Many green algae are made of single cells. They tend to spend much of their day soaking up sunlight, turning it into energy. These swimming plankton appear plant-like. Unless, that is, one gobbles up a nearby bacterial cell. Now it has become an animal-like predator.
When ecologist Eunsoo Kim first witnessed this back in 2013, she was shocked. Until then, she and other scientists had thought the sun provided all the energy green algae need. They are green, in fact, because they contain chlorophyll. Just as in plants, these algae use chlorophyll to derive energy from the sun through photosynthesis.
But seeing some algal cells dine on bacteria upended this worldview. Now, Kim and her team at the American Museum of Natural History in New York City show that the first bacteria-eating algae they found were hardly unique. They have turned up five more oceanic species that do the same thing.
Kim’s group shared its latest findings March 2 in The ISME Journal. The journal specializes in microbial ecology.
Some green algae “combine both a plant-like lifestyle, through photosynthesis, and an animal-like lifestyle, through predation,” explains Sophie Charvet. “These special algae can swallow whole bacteria and digest them.” Charvet is a postdoctoral scientist who helped carry out the new experiments.
The algae and bacteria are both very, very small. To study how and when algae turn predatory, the researchers employed a trick. They treated the bacteria with a harmless fluorescent dye. It glows green under ultraviolet (UV) light. Dying the bacteria proved tricky. Recalls Charvet, “We had to repeat the experiment too many times to count!”
Next, they put the bacteria and algae in the same water. If the algae glowed under UV light, this would show they had dined on the bacteria. And they saw this indeed happened with a second species of green algae. Excited, the researchers began testing others.

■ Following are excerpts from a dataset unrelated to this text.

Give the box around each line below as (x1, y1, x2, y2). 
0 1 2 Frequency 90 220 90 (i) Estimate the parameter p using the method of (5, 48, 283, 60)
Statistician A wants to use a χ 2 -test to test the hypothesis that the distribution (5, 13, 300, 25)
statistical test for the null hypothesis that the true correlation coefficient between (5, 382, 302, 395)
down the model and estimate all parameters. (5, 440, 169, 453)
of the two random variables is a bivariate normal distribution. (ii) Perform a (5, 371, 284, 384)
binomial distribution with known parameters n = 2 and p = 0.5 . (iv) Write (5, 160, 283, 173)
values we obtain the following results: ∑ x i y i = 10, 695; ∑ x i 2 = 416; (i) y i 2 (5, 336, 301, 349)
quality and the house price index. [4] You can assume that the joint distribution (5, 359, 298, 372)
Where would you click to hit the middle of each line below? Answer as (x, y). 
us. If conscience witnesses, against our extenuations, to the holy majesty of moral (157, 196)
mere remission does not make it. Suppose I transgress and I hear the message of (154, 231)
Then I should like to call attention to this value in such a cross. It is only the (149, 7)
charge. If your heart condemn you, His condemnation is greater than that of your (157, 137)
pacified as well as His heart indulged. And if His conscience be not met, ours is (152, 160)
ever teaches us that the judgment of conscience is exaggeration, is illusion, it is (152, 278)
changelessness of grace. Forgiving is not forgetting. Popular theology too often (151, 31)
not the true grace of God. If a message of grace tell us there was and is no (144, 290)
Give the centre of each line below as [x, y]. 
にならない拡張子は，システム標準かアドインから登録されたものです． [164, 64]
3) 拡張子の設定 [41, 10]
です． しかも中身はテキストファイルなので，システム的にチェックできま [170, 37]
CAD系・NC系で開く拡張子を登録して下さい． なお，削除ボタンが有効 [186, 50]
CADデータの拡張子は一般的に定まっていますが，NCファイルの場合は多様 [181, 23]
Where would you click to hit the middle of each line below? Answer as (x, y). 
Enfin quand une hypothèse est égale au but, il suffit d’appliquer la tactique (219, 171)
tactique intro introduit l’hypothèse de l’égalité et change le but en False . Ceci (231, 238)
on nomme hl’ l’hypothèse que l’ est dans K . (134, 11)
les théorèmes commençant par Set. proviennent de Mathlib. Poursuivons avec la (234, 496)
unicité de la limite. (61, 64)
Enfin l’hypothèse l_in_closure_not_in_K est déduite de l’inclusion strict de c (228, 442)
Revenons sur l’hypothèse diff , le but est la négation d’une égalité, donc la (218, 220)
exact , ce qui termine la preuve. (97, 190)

The bacteria aren’t always appetizing
Soon the algae started causing problems. Sometimes they wouldn’t eat. Other times it took far longer than usual for them to turn fluorescent. What was going on?

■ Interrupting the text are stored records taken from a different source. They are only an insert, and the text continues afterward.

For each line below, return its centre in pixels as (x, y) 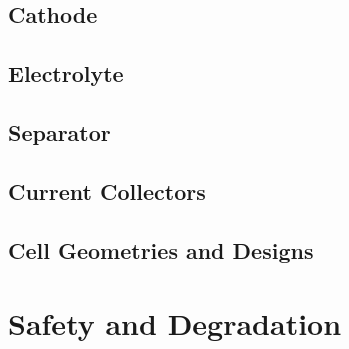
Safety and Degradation (175, 323)
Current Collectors (107, 190)
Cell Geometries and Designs (161, 249)
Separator (59, 131)
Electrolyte (66, 73)
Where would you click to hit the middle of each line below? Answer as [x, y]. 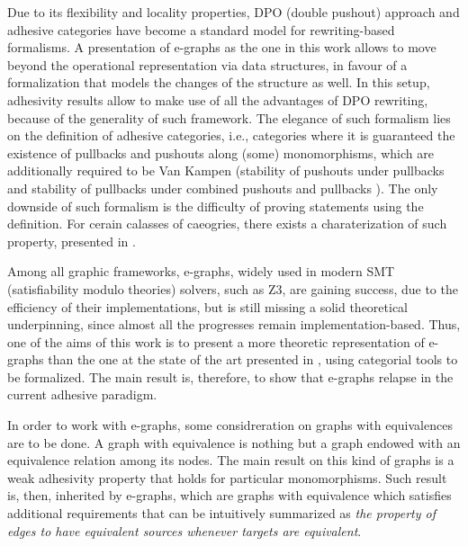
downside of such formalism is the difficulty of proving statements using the [216, 206]
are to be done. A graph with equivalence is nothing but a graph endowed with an [234, 442]
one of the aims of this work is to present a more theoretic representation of [216, 341]
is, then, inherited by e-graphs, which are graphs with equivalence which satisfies [229, 495]
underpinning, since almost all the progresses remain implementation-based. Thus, [234, 324]
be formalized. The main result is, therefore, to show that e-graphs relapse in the [230, 376]
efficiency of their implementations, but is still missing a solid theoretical [208, 306]
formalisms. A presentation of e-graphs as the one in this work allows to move [222, 47]
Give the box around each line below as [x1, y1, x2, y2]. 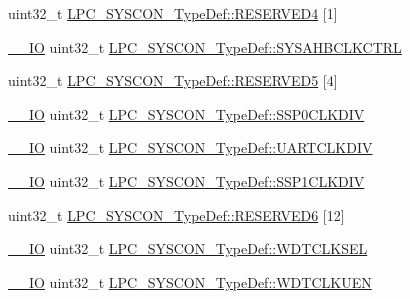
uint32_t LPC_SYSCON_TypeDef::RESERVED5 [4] [8, 70, 338, 91]
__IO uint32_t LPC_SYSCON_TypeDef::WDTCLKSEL [8, 238, 368, 259]
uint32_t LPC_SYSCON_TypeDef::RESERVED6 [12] [8, 204, 345, 225]
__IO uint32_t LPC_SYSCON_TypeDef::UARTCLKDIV [8, 137, 373, 158]
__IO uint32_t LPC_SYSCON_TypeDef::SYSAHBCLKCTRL [8, 36, 402, 57]
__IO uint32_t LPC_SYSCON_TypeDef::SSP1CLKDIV [8, 170, 365, 191]
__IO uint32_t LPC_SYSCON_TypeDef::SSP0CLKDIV [8, 103, 365, 124]
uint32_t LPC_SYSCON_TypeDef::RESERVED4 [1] [8, 3, 338, 23]

This is when the museum team learned the algae didn’t view bacteria as a preferred snack. In fact, the algae showed little interest in eating microbes when conditions for photosynthesis were good.

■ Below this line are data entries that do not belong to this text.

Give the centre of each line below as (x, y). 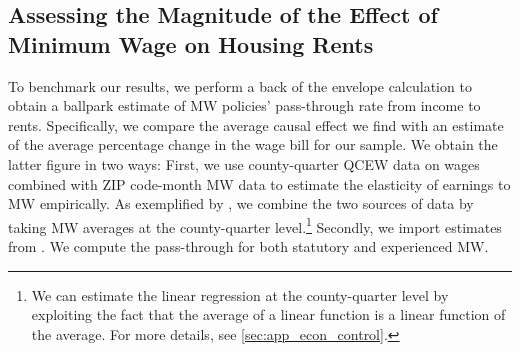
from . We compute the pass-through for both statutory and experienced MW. (248, 246)
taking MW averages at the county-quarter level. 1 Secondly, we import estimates (255, 225)
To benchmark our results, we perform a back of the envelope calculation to (240, 85)
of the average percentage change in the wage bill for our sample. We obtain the (253, 144)
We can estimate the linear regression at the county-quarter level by (240, 294)
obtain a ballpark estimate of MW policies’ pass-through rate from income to (244, 105)
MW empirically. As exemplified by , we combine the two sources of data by (241, 203)
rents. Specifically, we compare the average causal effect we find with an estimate (256, 124)
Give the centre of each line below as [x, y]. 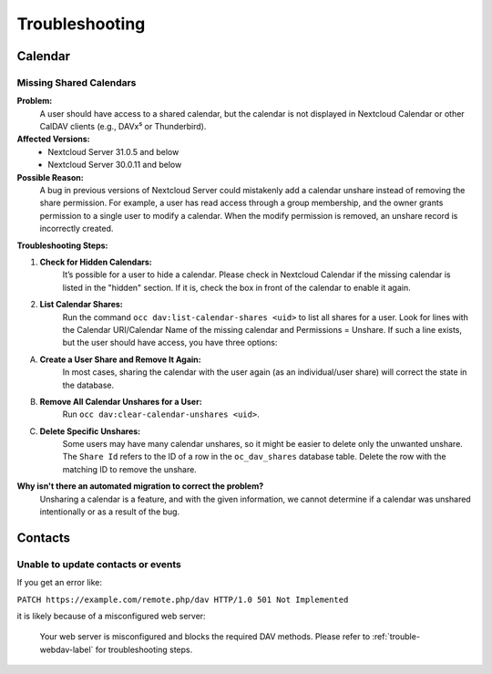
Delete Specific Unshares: [90, 431]
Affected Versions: [53, 139]
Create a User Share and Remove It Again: [121, 359]
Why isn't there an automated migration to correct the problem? [140, 486]
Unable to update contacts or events [99, 564]
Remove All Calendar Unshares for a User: [121, 401]
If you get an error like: [60, 583]
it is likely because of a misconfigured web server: [111, 616]
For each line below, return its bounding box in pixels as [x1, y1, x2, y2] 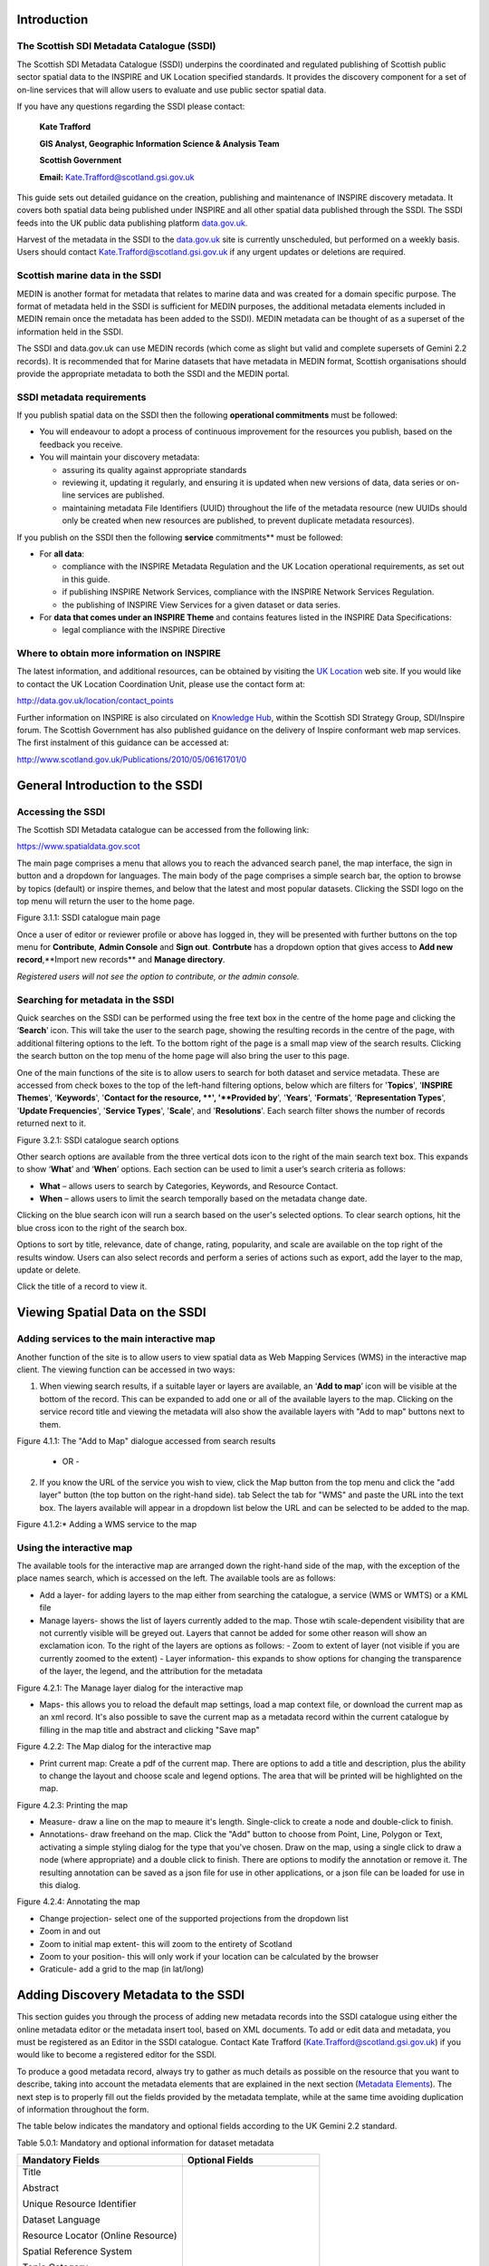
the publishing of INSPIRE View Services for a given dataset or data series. [62, 599, 341, 610]
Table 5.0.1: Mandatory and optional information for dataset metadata [16, 2137, 274, 2148]
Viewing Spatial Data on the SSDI [16, 1305, 207, 1321]
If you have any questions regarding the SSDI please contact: [16, 101, 245, 111]
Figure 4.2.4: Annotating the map [16, 1896, 140, 1907]
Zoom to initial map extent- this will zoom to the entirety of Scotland [39, 1938, 292, 1949]
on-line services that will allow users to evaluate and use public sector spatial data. [16, 84, 327, 95]
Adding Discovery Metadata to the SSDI [16, 1988, 245, 2003]
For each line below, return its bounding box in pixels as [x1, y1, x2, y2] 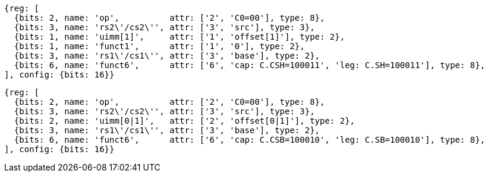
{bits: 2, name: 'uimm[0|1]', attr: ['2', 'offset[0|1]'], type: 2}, [14, 116, 355, 125]
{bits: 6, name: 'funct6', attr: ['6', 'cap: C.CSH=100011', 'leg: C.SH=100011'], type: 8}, [14, 60, 486, 70]
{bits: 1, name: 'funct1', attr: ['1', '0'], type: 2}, [14, 41, 305, 51]
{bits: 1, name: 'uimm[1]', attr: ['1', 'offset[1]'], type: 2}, [14, 32, 345, 41]
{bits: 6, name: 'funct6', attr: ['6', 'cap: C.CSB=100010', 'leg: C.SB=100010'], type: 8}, [14, 135, 486, 144]
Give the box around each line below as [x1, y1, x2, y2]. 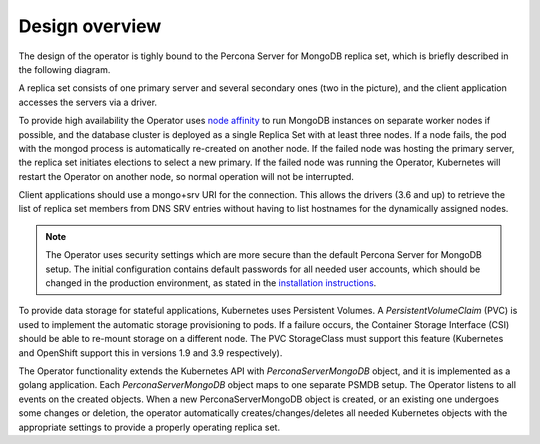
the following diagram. [18, 63, 111, 75]
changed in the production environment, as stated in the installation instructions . [45, 277, 377, 289]
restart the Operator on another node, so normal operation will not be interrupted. [18, 170, 355, 182]
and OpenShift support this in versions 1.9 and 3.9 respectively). [18, 346, 283, 359]
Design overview [18, 15, 162, 37]
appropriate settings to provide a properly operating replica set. [18, 421, 280, 433]
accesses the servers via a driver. [18, 96, 158, 108]
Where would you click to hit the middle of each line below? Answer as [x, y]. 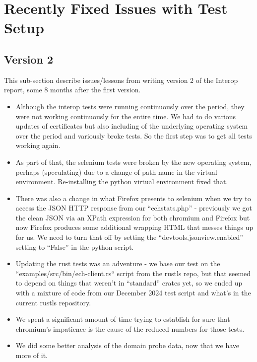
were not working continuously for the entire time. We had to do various [126, 116]
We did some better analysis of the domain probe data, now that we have [128, 345]
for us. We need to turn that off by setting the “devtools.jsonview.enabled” [129, 237]
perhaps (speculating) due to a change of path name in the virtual [116, 172]
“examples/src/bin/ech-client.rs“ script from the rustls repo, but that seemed [133, 273]
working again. [38, 145]
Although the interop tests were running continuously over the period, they [130, 106]
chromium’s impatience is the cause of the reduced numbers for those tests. [130, 328]

“This means that their ‘animal’ behavior is a mechanism they use to survive in situations when they cannot live as ‘plants,’” Charvet explains. Along the way, her team also learned these algae are even pickier. They want their prey alive.
Ben Ward is a plankton ecologist. He works at the University of Southampton in England. He isn’t surprised to learn there are multiple types of bacteria-eating algae in the sea. He’s more impressed by how the museum team found them. They identified likely candidates, he notes, “through genetic profiling.”
In earlier work, Kim identified genes that seemed special to many types of bacteria-eating organisms. For the new study, her team looked for these genes in other species of green algae. The presence of those genes suggested these algae, too, might turn predatory at times.
Charvet points out that green algae are important to study. Those “in the oceans are responsible for half the oxygen in our atmosphere,” she says. “Despite their small size,” she says, “they are just as important to our survival as the Amazon forest and all other forests combined.”